Task requirements. Return all of the data that follows precisely, leaving every image out.

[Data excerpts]
○ ○ ○ ○ ○

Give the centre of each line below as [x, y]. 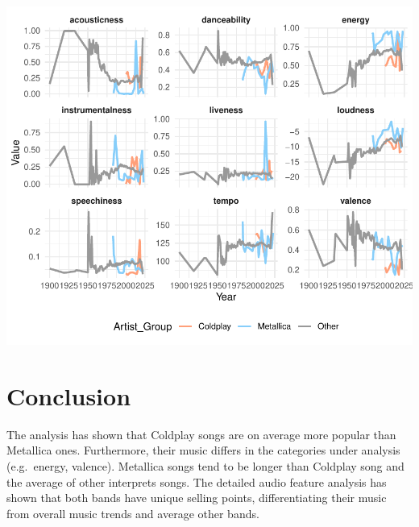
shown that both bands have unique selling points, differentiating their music [197, 498]
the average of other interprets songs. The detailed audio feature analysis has [197, 481]
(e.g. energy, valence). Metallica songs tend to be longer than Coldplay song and [205, 465]
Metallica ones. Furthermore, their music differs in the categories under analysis [203, 450]
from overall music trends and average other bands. [133, 513]
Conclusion [69, 395]
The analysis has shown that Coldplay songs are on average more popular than [201, 434]
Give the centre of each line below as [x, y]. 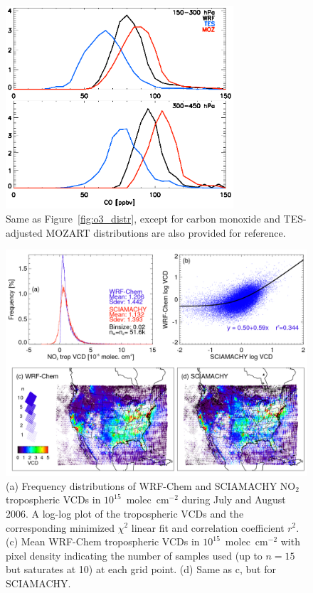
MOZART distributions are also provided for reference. [166, 232]
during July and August [234, 499]
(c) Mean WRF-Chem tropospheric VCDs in [103, 541]
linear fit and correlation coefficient [208, 527]
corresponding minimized [60, 527]
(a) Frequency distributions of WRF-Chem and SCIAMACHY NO [151, 485]
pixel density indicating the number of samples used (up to [134, 555]
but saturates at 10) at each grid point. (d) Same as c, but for [141, 569]
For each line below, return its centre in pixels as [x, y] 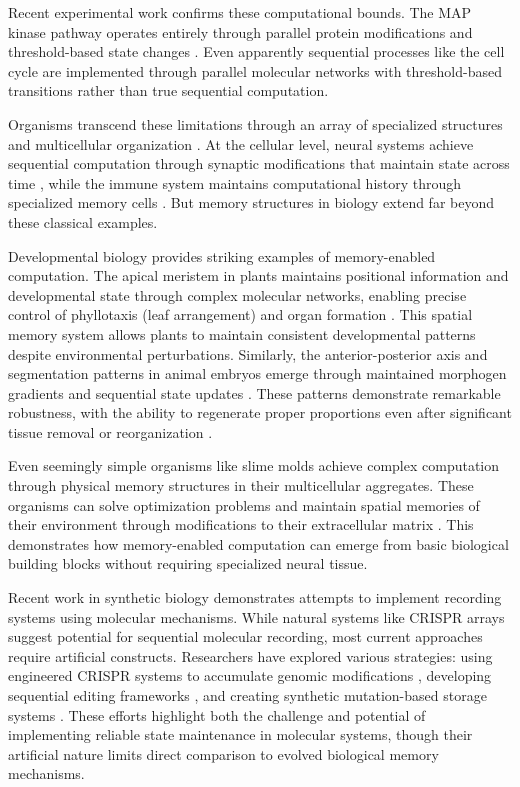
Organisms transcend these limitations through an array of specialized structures [255, 123]
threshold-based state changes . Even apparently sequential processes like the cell [256, 51]
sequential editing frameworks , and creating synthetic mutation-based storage [247, 695]
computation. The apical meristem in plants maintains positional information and [258, 275]
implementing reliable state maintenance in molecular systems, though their [240, 734]
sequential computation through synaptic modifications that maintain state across [259, 163]
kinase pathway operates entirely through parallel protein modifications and [240, 31]
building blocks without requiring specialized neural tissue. [188, 563]
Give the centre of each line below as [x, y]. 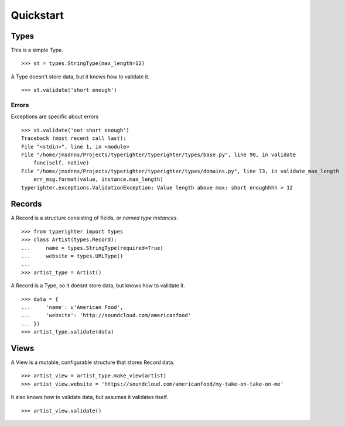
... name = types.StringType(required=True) [92, 248]
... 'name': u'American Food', [72, 307]
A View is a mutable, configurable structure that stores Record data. [93, 362]
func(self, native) [61, 163]
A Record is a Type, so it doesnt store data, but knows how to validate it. [98, 286]
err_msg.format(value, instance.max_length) [98, 179]
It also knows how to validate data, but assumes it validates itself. [90, 397]
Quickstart [37, 15]
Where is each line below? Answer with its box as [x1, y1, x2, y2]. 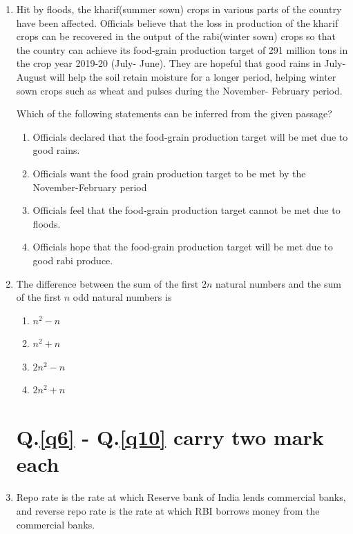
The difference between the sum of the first [16, 276, 199, 290]
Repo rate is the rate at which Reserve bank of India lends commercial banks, [16, 490, 346, 504]
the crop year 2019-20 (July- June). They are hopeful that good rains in [16, 56, 321, 70]
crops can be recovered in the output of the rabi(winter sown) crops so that [16, 29, 336, 43]
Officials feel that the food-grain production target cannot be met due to [32, 203, 341, 217]
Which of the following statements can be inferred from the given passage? [16, 106, 332, 121]
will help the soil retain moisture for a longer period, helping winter [50, 69, 336, 83]
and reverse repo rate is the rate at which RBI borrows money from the [16, 503, 320, 517]
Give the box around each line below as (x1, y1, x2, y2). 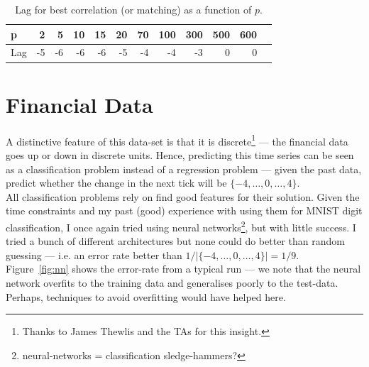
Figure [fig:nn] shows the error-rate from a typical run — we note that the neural (6, 261, 361, 276)
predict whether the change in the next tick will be (6, 175, 227, 190)
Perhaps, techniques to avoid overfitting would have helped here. (6, 289, 286, 304)
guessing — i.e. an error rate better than (6, 247, 182, 262)
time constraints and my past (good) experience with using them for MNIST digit (6, 203, 363, 218)
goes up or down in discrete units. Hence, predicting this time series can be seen (6, 147, 354, 162)
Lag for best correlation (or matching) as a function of (15, 2, 252, 16)
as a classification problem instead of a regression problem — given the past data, (6, 161, 362, 176)
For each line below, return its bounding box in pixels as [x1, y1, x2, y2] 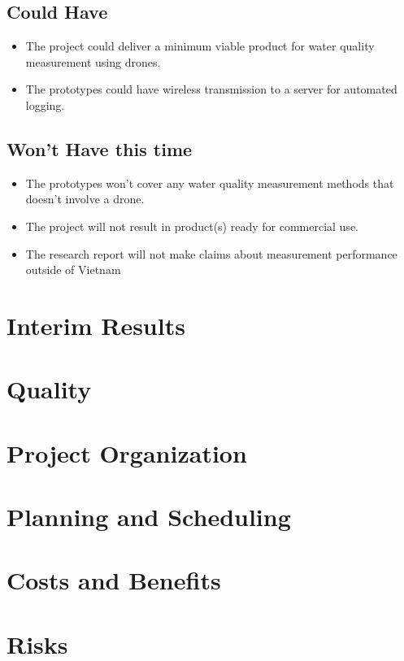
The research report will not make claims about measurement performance [25, 245, 397, 262]
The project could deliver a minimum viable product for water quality [25, 37, 375, 54]
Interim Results [7, 308, 185, 341]
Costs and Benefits [7, 563, 221, 597]
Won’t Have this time [7, 136, 193, 161]
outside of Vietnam [25, 261, 121, 278]
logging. [25, 96, 65, 113]
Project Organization [7, 436, 247, 469]
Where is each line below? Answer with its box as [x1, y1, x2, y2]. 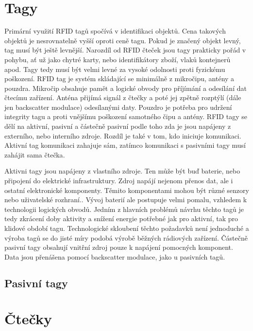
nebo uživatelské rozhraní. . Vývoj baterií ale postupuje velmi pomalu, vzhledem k [4, 194, 247, 205]
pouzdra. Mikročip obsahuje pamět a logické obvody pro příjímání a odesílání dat [4, 83, 247, 93]
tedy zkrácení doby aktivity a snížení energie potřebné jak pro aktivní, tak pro [4, 213, 238, 224]
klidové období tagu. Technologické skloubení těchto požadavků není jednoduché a [4, 223, 249, 233]
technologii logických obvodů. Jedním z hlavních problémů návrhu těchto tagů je [4, 204, 244, 214]
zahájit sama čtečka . [4, 149, 65, 159]
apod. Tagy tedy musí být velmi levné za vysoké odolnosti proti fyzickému [4, 64, 225, 74]
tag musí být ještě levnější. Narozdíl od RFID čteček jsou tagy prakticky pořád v [4, 45, 246, 55]
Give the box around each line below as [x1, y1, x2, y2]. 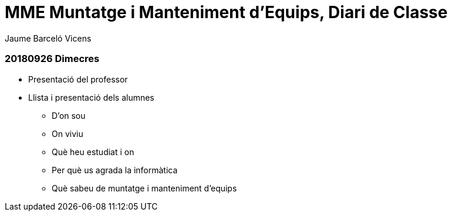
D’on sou [52, 110, 86, 121]
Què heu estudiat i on [52, 146, 134, 157]
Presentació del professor [28, 74, 128, 84]
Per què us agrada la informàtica [52, 164, 178, 175]
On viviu [52, 128, 83, 139]
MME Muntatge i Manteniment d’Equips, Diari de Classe [5, 2, 448, 22]
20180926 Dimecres [5, 53, 100, 65]
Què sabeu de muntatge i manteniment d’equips [52, 183, 237, 193]

○ ○ ○ ○ ○

Written answer.
Give the centre of each line below as [x, y]. 
shown that both bands have unique selling points, differentiating their music [197, 498]
the average of other interprets songs. The detailed audio feature analysis has [197, 481]
(e.g. energy, valence). Metallica songs tend to be longer than Coldplay song and [205, 465]
Metallica ones. Furthermore, their music differs in the categories under analysis [203, 450]
from overall music trends and average other bands. [133, 513]
Conclusion [69, 395]
The analysis has shown that Coldplay songs are on average more popular than [201, 434]
Give the centre of each line below as [x, y]. 
MOZART distributions are also provided for reference. [166, 232]
during July and August [234, 499]
(c) Mean WRF-Chem tropospheric VCDs in [103, 541]
linear fit and correlation coefficient [208, 527]
corresponding minimized [60, 527]
(a) Frequency distributions of WRF-Chem and SCIAMACHY NO [151, 485]
pixel density indicating the number of samples used (up to [134, 555]
but saturates at 10) at each grid point. (d) Same as c, but for [141, 569]
For each line below, return its centre in pixels as [x, y] 
Organisms transcend these limitations through an array of specialized structures [255, 123]
threshold-based state changes . Even apparently sequential processes like the cell [256, 51]
sequential editing frameworks , and creating synthetic mutation-based storage [247, 695]
computation. The apical meristem in plants maintains positional information and [258, 275]
implementing reliable state maintenance in molecular systems, though their [240, 734]
sequential computation through synaptic modifications that maintain state across [259, 163]
kinase pathway operates entirely through parallel protein modifications and [240, 31]
building blocks without requiring specialized neural tissue. [188, 563]
Give the centre of each line below as [x, y]. 
... name = types.StringType(required=True) [92, 248]
... 'name': u'American Food', [72, 307]
A View is a mutable, configurable structure that stores Record data. [93, 362]
func(self, native) [61, 163]
A Record is a Type, so it doesnt store data, but knows how to validate it. [98, 286]
err_msg.format(value, instance.max_length) [98, 179]
It also knows how to validate data, but assumes it validates itself. [90, 397]
Quickstart [37, 15]
Where is each line below? Answer with its box as [x1, y1, x2, y2]. 
The difference between the sum of the first [16, 276, 199, 290]
Repo rate is the rate at which Reserve bank of India lends commercial banks, [16, 490, 346, 504]
the crop year 2019-20 (July- June). They are hopeful that good rains in [16, 56, 321, 70]
crops can be recovered in the output of the rabi(winter sown) crops so that [16, 29, 336, 43]
Officials feel that the food-grain production target cannot be met due to [32, 203, 341, 217]
Which of the following statements can be inferred from the given passage? [16, 106, 332, 121]
will help the soil retain moisture for a longer period, helping winter [50, 69, 336, 83]
and reverse repo rate is the rate at which RBI borrows money from the [16, 503, 320, 517]
Give the box around each line below as (x1, y1, x2, y2). 
Figure [fig:nn] shows the error-rate from a typical run — we note that the neural (6, 261, 361, 276)
predict whether the change in the next tick will be (6, 175, 227, 190)
Perhaps, techniques to avoid overfitting would have helped here. (6, 289, 286, 304)
guessing — i.e. an error rate better than (6, 247, 182, 262)
time constraints and my past (good) experience with using them for MNIST digit (6, 203, 363, 218)
goes up or down in discrete units. Hence, predicting this time series can be seen (6, 147, 354, 162)
Lag for best correlation (or matching) as a function of (15, 2, 252, 16)
as a classification problem instead of a regression problem — given the past data, (6, 161, 362, 176)
For each line below, return its bounding box in pixels as [x1, y1, x2, y2] 
The research report will not make claims about measurement performance [25, 245, 397, 262]
The project could deliver a minimum viable product for water quality [25, 37, 375, 54]
Interim Results [7, 308, 185, 341]
Costs and Benefits [7, 563, 221, 597]
Won’t Have this time [7, 136, 193, 161]
outside of Vietnam [25, 261, 121, 278]
logging. [25, 96, 65, 113]
Project Organization [7, 436, 247, 469]
Where is each line below? Answer with its box as [x1, y1, x2, y2]. 
nebo uživatelské rozhraní. . Vývoj baterií ale postupuje velmi pomalu, vzhledem k [4, 194, 247, 205]
pouzdra. Mikročip obsahuje pamět a logické obvody pro příjímání a odesílání dat [4, 83, 247, 93]
tedy zkrácení doby aktivity a snížení energie potřebné jak pro aktivní, tak pro [4, 213, 238, 224]
klidové období tagu. Technologické skloubení těchto požadavků není jednoduché a [4, 223, 249, 233]
technologii logických obvodů. Jedním z hlavních problémů návrhu těchto tagů je [4, 204, 244, 214]
zahájit sama čtečka . [4, 149, 65, 159]
apod. Tagy tedy musí být velmi levné za vysoké odolnosti proti fyzickému [4, 64, 225, 74]
tag musí být ještě levnější. Narozdíl od RFID čteček jsou tagy prakticky pořád v [4, 45, 246, 55]
Give the box around each line below as [x1, y1, x2, y2]. 
D’on sou [52, 110, 86, 121]
Què heu estudiat i on [52, 146, 134, 157]
Presentació del professor [28, 74, 128, 84]
Per què us agrada la informàtica [52, 164, 178, 175]
On viviu [52, 128, 83, 139]
MME Muntatge i Manteniment d’Equips, Diari de Classe [5, 2, 448, 22]
20180926 Dimecres [5, 53, 100, 65]
Què sabeu de muntatge i manteniment d’equips [52, 183, 237, 193]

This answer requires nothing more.